THE RECORDS:
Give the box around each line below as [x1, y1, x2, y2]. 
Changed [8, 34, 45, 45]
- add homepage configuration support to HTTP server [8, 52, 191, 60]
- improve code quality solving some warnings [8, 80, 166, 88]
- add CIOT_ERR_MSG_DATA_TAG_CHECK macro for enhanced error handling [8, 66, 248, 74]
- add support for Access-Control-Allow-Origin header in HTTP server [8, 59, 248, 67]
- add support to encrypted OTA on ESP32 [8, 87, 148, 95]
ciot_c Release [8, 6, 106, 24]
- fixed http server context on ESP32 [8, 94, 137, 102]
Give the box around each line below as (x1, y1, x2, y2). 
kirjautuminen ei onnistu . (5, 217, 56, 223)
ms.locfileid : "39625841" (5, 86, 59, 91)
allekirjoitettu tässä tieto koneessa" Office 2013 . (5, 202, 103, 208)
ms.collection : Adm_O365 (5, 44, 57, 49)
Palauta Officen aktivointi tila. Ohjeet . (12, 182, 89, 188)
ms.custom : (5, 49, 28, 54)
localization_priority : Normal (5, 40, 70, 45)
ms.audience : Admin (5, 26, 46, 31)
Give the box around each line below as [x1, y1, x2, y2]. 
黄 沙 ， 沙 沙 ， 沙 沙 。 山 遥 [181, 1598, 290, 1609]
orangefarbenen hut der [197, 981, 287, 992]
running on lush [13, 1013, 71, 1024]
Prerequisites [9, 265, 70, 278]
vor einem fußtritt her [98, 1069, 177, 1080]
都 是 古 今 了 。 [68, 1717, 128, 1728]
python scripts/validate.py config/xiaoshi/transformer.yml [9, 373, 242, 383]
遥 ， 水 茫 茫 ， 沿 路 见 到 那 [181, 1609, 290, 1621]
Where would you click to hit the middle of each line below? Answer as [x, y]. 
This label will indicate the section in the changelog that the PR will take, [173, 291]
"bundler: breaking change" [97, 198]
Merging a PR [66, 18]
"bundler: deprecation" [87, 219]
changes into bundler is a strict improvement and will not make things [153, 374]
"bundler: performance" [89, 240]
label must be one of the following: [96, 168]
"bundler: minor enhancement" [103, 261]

THE PROBLEM: Counting only lines that hold "each", state how many appear in the records, and give nothing but the number.

YOUR SOLUTION: 4